Amerikan kadınları özgürleşmekteydi. Çoğu, Birinci Dünya Savaşı sırasında cephe gerisi görevler için taşradan, köy ve çiftliklerden kente göç etmiş ve bilinçli bir biçimde modernleşmişlerdi. Saçlarını kısa kesiyorlar (“bobbed”), kısa elbiseler
giyiyorlardı ve 1920’den beri oy kullanma haklarını anayasaya dayanarak kazanmışlardı. Fikirlerini kararlılıkla açıklıyor ve kamusal alanda yer almaktan çekinmiyorlardı.

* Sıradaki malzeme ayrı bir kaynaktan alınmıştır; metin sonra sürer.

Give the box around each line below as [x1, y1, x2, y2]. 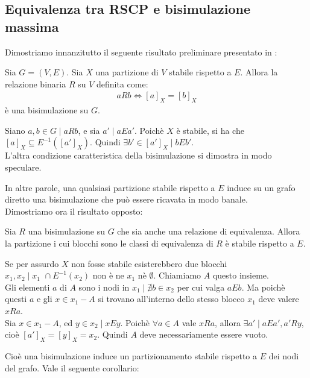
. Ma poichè [241, 280, 285, 293]
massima [5, 17, 59, 36]
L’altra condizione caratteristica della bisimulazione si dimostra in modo [5, 149, 272, 162]
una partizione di [95, 66, 159, 78]
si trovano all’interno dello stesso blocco [98, 292, 245, 305]
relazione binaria [5, 77, 66, 90]
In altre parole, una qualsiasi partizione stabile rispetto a [5, 181, 215, 194]
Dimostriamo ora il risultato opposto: [5, 204, 143, 217]
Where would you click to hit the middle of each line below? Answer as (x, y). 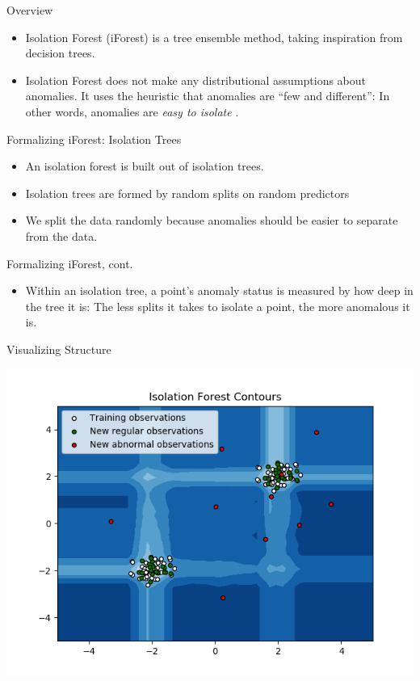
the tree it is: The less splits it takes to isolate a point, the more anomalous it (218, 306)
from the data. (61, 235)
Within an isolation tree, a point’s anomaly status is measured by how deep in (219, 290)
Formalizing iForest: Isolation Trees (94, 139)
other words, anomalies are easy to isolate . (132, 111)
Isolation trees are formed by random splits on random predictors (187, 193)
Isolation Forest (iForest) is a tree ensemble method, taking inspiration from (214, 37)
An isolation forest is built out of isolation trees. (145, 166)
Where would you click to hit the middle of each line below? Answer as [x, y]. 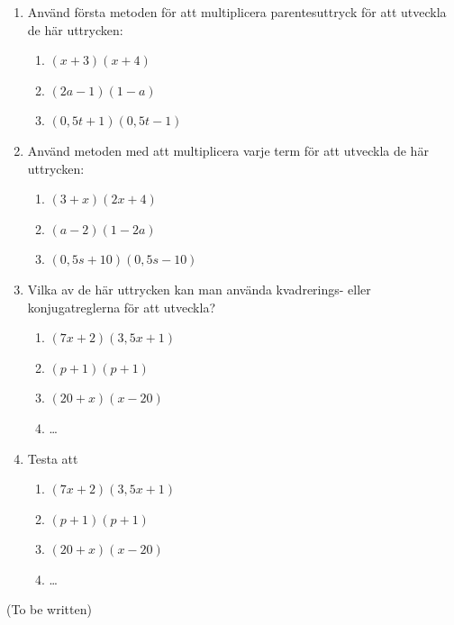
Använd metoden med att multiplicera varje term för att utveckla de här [228, 150]
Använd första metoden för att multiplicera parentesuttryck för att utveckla [237, 12]
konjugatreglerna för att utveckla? [121, 307]
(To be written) [49, 609]
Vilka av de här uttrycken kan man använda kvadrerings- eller [199, 289]
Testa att [53, 458]
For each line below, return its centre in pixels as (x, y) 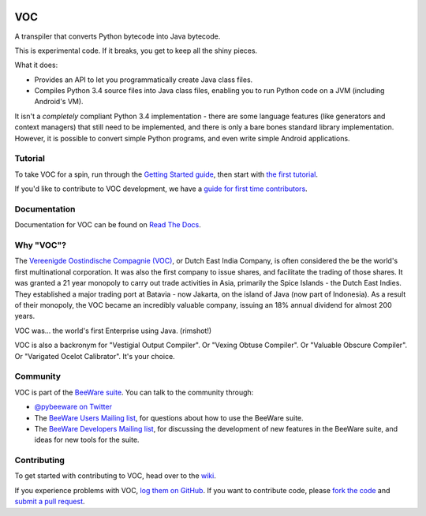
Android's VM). (59, 102)
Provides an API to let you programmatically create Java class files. (144, 80)
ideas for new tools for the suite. (87, 440)
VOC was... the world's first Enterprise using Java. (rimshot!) (113, 331)
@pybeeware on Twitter (73, 407)
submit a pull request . (50, 502)
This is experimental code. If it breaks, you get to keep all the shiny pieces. (136, 50)
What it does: (36, 65)
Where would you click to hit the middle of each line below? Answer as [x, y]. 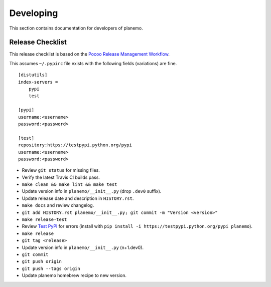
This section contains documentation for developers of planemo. [76, 28]
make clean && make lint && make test [70, 185]
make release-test [44, 220]
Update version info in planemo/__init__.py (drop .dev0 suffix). [92, 191]
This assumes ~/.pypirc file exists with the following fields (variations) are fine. [93, 63]
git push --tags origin [51, 268]
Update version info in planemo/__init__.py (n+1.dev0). [83, 247]
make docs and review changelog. [58, 205]
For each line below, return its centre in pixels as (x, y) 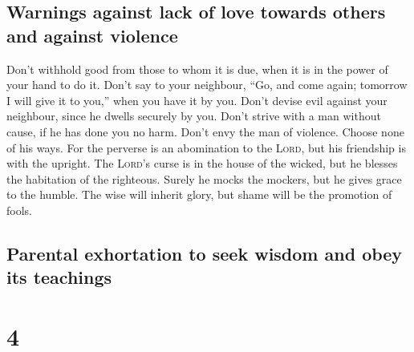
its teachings (59, 277)
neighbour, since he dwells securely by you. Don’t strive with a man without (194, 116)
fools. (19, 210)
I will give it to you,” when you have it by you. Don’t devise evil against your (197, 100)
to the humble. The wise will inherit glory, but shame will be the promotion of (199, 194)
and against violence (92, 35)
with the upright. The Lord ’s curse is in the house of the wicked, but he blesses (202, 163)
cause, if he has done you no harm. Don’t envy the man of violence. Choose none (205, 131)
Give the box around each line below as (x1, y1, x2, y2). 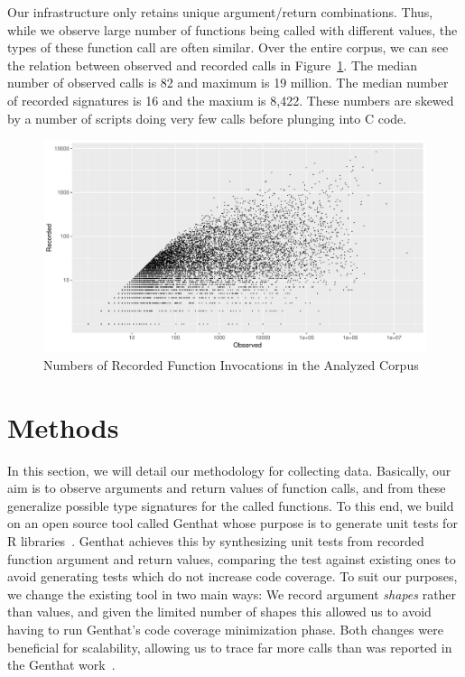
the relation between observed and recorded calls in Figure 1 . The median (7, 55, 417, 74)
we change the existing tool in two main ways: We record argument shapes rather (7, 584, 457, 603)
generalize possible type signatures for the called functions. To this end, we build (7, 496, 454, 515)
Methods (7, 408, 119, 445)
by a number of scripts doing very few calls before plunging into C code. (7, 108, 407, 127)
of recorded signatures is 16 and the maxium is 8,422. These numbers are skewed (7, 90, 454, 109)
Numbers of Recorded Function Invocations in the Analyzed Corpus (43, 355, 419, 374)
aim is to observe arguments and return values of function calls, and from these (7, 478, 446, 497)

Güney’de siyahların uğradığı zulüm, Kuzey’e göçü arttırdı. Kuzey’in karma şehirlerinde, beyazların kendilerini siyahlardan “koruma” refleksi gelişti. Siyahlar, en iyi olasılıkla kentlerde orta sınıf ya da yeni zengin beyazların hizmetkârı olarak iş bulabilmekteydi.

Gençler isyan edip, savaşa karşı öfkelerini dile getiriyorlardı. Bir anlamda hayal kırıklığı yaşıyorlardı, kendilerinden önceki kuşağı savaşın sorumlusu olarak görüyorlardı. Bu dönemin meşhur yazarları F. Scott Fitzgerald, Ernest Hemingway, Gertrude Stein ve Ezra Pound zengin Amerikalıların hayat tarzını eleştiriyordu. Özellikle Freud’un yazdıkları önemseniyor, “varoluşçuluk”
geleneksel değerlerin sorgulanmasına yol açıyordu.

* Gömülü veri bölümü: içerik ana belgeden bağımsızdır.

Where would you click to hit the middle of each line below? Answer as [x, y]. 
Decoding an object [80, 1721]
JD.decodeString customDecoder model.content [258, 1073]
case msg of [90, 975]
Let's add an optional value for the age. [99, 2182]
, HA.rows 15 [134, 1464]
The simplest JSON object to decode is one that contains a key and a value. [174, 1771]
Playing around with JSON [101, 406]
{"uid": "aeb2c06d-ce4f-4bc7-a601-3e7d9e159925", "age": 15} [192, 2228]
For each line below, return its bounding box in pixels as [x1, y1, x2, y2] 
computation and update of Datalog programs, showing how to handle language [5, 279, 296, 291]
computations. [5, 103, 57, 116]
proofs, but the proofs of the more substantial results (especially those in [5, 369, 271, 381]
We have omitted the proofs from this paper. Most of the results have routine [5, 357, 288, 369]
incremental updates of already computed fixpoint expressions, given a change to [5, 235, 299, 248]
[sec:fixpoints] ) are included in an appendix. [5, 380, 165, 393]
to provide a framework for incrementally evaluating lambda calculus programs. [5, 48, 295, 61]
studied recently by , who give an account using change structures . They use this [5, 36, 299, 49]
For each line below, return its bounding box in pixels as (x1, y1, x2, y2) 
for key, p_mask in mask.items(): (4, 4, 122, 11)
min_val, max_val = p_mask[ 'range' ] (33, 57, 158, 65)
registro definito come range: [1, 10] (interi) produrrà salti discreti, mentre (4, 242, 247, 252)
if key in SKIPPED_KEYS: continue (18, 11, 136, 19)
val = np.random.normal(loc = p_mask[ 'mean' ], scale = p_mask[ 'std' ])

Görünüşteki bu maddi refah sonucu oluşan tüketim toplumu, Gertrude Stein tarafından “kayıp kuşak” olarak adlandırılıyordu. Kimliksiz, değerlerin aşındığı bir toplum…

1929 sonrası dünya çapında yaşanan ekonomik kriz ise Amerikalıların çoğunu etkiledi. Fabrikalar kapandı; işçiler işlerini kaybetti. Şirketler ve bankalar battı. Borçlarını ödeyemeyen çiftçiler çiftliklerini kaybettiler. Amerikalıların neredeyse üçte biri işsizdi.

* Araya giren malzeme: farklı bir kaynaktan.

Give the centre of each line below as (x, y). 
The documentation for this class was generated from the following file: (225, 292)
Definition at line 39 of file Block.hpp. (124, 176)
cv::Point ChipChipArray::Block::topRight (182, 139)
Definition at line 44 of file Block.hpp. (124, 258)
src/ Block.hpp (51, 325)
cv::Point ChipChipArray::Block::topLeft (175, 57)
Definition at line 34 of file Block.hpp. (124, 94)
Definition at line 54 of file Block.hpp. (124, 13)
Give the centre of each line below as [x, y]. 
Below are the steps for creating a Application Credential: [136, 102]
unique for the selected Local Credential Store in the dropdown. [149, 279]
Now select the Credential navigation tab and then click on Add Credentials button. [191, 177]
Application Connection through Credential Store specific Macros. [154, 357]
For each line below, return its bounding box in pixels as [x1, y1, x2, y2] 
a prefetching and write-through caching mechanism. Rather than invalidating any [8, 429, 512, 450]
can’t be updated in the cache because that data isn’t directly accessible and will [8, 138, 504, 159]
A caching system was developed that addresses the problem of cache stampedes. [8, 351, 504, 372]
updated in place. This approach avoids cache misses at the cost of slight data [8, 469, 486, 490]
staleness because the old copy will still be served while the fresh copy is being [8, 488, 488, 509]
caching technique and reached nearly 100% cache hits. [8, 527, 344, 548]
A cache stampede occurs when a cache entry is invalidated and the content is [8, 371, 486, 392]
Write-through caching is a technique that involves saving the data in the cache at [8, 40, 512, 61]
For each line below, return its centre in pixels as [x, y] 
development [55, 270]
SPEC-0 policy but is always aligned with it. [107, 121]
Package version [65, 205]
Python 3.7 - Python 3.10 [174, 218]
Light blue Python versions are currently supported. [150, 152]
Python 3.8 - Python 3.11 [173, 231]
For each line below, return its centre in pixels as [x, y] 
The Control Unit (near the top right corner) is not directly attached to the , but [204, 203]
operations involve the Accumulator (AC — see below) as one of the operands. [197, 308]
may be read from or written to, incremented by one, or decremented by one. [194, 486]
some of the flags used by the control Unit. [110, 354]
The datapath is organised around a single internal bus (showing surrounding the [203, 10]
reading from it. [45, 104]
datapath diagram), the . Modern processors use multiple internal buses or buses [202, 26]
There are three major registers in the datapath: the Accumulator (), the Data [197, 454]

Geç de olsa Türkçede okuma şansı kazandığımız Dorothy Parker, öykülerinde, ekonomik kriz öncesi ortaya çıkan “hayat tarzını” eleştirir. Hem yukarıda sözü edilen, bütün dünyayı etkisi altına alan dönemin ruhunu, değişen alışkanlıkları, insanların değişime ayak uydurma sancılarını kavramak hem de dönemin edebiyatını solumak açısından çok önemli iki yapıt kazandırdı bize Delidolu Yayınları. (çev.:Başak Bekişli, Yarın Berbat Bir Gün, Ekim 2020 ve Çıplakları Giydir, Ocak 2021).

Sadece öykü değil, şiir, deneme, senaryo, tiyatro eleştirisi de yazan Parker 22 Ağustos 1893’te dünyaya gelir. On dört yaşında okul yaşamı biter. Yazıları dönemin popüler dergileri olan Vogue, Vanity Fair, Life, Saturday Evening Post’da yayımlanır. Yarın Berbat Bir Gün içinde yer alan novella diyebileceğiz uzunlukta yazılmış başyapıt niteliğindeki öyküsü “Büyük Sarışın” (“Big Blonde”) ile 1929’da O. Henry ödülünü kazanır. Öykünün kahramanı “sarışın, iriyarı, hoş bir kadın” olan Hazel Morse erkekleri memnun etmek, neşelendirmek zorundadır. İçkiyle git gide yakınlaşmasıyla bedeni sönümlenen, intihara teşebbüs eden ve her türlü yorgunluğuna rağmen yine de neşeli görünmek zorunda olan unutulmayacak bir karakter yaratır Parker.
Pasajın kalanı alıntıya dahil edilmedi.